Reflection 4/25/18: Shaggy Gardens

Reflection 4/25/18: Shaggy Gardens

Dear Beloved Community of St. John’s,

I am a child of a long line of farmers and serious gardeners. I take a very benevolent attitude toward gardening. I believe that it is easy to kill something with too much pruning, and every garden has weeds. I also don’t believe that mulch and fertilizer are the ultimate answers to what ails every garden. I like gardens that are more shaggy than trim. I prune with rose clippers rather than hedge trimmers.

This week’s gospel is a reflection by Jesus on the vine, the vineyard, the vine keeper, branches, and fire. However, the focus really is not on gardening. Rather, the passage begins with Jesus’ making an “I am” statement. Now, these I-am statements occur throughout scripture. (An interesting footnote is that both God and Jesus make existential I-am statements, but much more rarely do they come from others.) When we hear Jesus starting his parable about the vine and the branches, his discourse beginning with an I-am means that our focus must be on Jesus, and pretty much everything else is a subset. It is not God that is directly declaring this teaching. Rather, it is Jesus. Always, Christians must look fixedly at Jesus.

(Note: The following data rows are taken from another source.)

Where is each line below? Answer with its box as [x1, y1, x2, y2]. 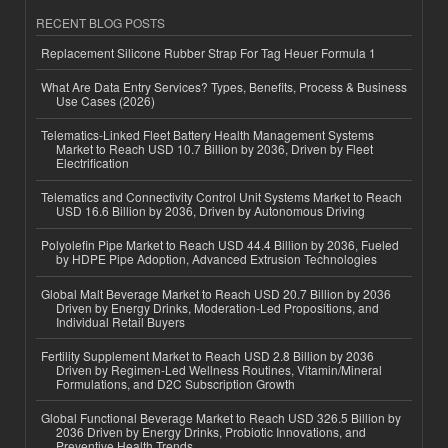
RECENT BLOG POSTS [36, 14, 165, 32]
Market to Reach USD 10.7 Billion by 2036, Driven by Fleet [56, 140, 373, 158]
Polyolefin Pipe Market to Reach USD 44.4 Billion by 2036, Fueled [41, 236, 399, 254]
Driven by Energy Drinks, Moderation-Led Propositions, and [56, 298, 379, 316]
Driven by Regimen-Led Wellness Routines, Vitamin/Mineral [56, 360, 382, 378]
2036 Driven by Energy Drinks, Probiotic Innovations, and [56, 423, 366, 441]
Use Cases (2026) [56, 91, 155, 109]
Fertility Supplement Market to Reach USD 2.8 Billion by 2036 [41, 346, 374, 364]
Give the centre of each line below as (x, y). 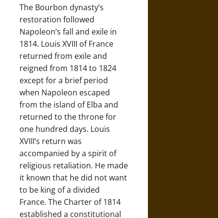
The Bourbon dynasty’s (62, 7)
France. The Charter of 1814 (70, 202)
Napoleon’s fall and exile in (68, 32)
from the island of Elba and (69, 105)
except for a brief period (64, 80)
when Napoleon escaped (65, 92)
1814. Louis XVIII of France (66, 44)
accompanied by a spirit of (68, 153)
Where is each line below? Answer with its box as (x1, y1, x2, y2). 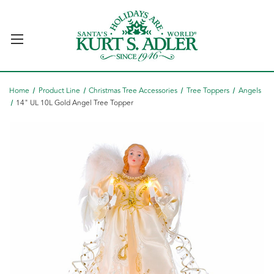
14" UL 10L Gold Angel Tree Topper (16, 97, 134, 109)
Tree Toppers (187, 85, 230, 97)
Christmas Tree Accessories (89, 85, 178, 97)
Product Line (38, 85, 80, 97)
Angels (238, 85, 261, 97)
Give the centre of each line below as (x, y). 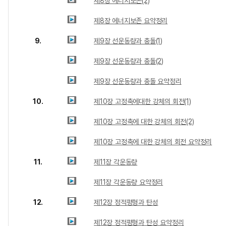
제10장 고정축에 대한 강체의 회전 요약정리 (153, 142)
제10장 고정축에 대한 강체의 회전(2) (144, 122)
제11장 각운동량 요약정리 (129, 182)
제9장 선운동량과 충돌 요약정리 (138, 81)
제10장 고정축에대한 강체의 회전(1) (143, 101)
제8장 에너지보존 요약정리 (131, 21)
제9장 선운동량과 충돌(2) (129, 61)
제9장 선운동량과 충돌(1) (128, 41)
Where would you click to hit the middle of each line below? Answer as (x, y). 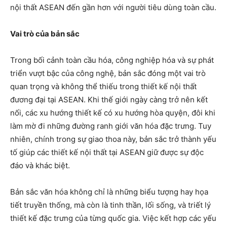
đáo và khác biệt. (40, 165)
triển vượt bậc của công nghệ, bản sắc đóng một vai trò (108, 73)
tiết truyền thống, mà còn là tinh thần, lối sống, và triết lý (110, 205)
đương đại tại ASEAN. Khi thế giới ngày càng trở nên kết (109, 99)
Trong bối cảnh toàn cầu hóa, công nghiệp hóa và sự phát (112, 60)
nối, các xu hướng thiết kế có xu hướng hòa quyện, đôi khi (113, 112)
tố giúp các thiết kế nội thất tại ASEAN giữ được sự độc (107, 152)
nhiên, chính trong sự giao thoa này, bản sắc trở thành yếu (113, 139)
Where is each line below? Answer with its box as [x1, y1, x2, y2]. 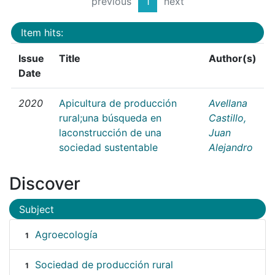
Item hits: [21, 26, 63, 39]
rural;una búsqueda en [59, 111, 161, 124]
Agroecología [34, 228, 98, 241]
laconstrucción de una [59, 126, 161, 139]
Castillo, [209, 111, 246, 124]
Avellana [209, 96, 247, 109]
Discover [9, 172, 80, 194]
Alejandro [209, 141, 253, 153]
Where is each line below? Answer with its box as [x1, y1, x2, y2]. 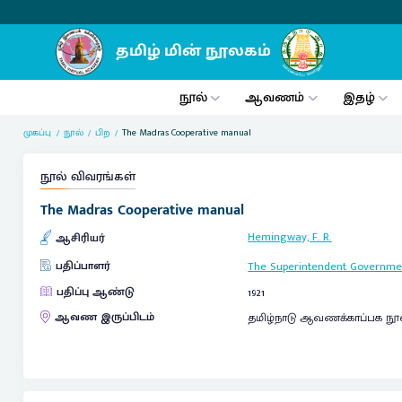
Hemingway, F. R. [248, 227, 332, 247]
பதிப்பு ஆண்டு [56, 282, 135, 301]
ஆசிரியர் [55, 228, 105, 248]
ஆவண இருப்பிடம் [54, 308, 154, 328]
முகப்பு [23, 124, 52, 141]
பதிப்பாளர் [55, 256, 110, 275]
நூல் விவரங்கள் [39, 166, 135, 188]
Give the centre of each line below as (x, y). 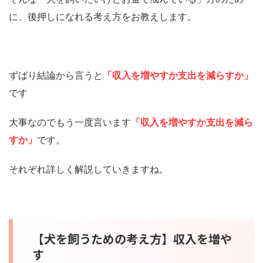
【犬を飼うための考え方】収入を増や (132, 238)
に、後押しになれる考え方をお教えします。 (103, 16)
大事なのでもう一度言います (70, 122)
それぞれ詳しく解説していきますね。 (89, 169)
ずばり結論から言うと (56, 75)
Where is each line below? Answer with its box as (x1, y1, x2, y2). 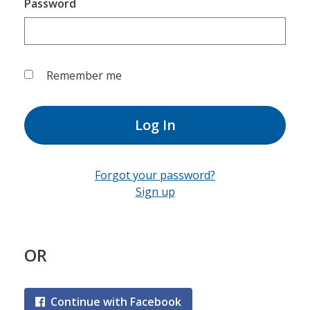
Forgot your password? (95, 167, 215, 183)
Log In (134, 116, 176, 134)
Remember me (46, 68, 122, 83)
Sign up (135, 184, 175, 199)
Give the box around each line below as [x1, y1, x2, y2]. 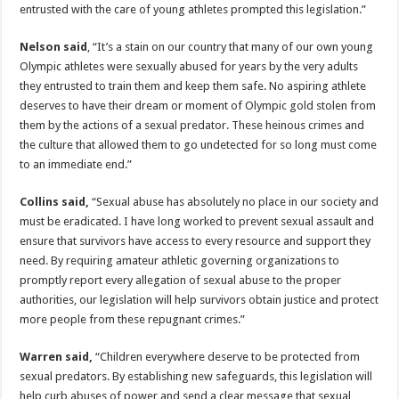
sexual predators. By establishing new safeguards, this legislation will [20, 370, 373, 384]
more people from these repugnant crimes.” [20, 313, 246, 327]
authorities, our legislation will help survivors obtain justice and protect [20, 293, 379, 307]
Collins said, [20, 195, 93, 209]
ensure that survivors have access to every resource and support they [20, 234, 371, 248]
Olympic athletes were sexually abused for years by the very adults [20, 60, 359, 74]
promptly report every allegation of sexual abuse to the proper [20, 273, 342, 288]
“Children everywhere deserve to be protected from [95, 350, 361, 364]
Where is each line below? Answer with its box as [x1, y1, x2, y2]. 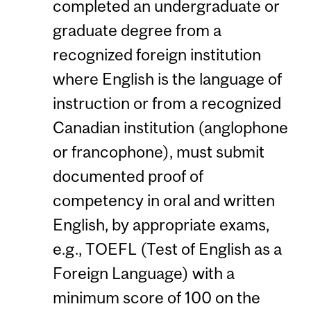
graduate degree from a [52, 21, 221, 40]
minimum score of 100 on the [52, 288, 260, 308]
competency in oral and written [52, 191, 275, 210]
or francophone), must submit [52, 142, 264, 162]
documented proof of [52, 167, 203, 186]
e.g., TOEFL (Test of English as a [52, 239, 282, 259]
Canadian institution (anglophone [52, 118, 288, 137]
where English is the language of [52, 69, 282, 89]
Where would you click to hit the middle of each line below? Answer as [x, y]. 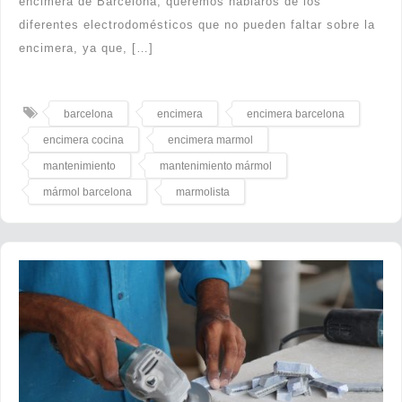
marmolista [203, 192]
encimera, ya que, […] [86, 48]
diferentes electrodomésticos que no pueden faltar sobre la [197, 24]
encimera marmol [210, 140]
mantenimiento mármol [216, 166]
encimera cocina [83, 140]
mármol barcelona [87, 192]
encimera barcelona [296, 114]
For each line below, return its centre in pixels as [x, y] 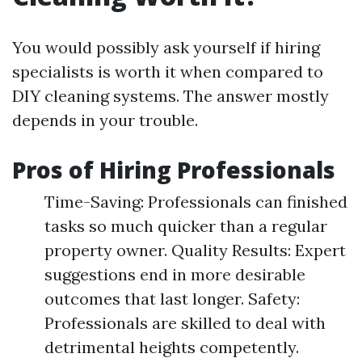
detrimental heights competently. [172, 347]
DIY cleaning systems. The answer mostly [170, 96]
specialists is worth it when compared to [168, 72]
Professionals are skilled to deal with [185, 323]
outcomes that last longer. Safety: [172, 299]
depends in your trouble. [105, 120]
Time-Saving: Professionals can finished [196, 202]
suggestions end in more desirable [175, 274]
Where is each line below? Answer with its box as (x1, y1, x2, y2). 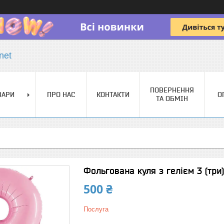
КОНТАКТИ (96, 90, 129, 98)
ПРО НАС (47, 90, 75, 98)
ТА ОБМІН (156, 94, 188, 102)
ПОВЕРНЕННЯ (150, 86, 194, 94)
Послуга (83, 205, 108, 213)

This gospel passage is one of great subtlety, although it’s often been interpreted in a manner that is like the inexperienced gardener lopping off too many branches and killing the vine. By that I mean we have taken it as very obvious as to what a fruit is or is not; and, the difference between a branch that should be left alone, rather than taken off. The reason we’ve done this is our own obsession toward judgmentalism. We might profitably meditate on the beautiful verse from the book of Micah, “He has told you, O mortal, what is good; and what does the LORD require of you but to do justice, and to love kindness, and to walk humbly with your God?” as a guidance to how God might prune. 

I think God is also one of those shaggy gardeners who tolerates lots of weeds, all with forgiveness and mercy.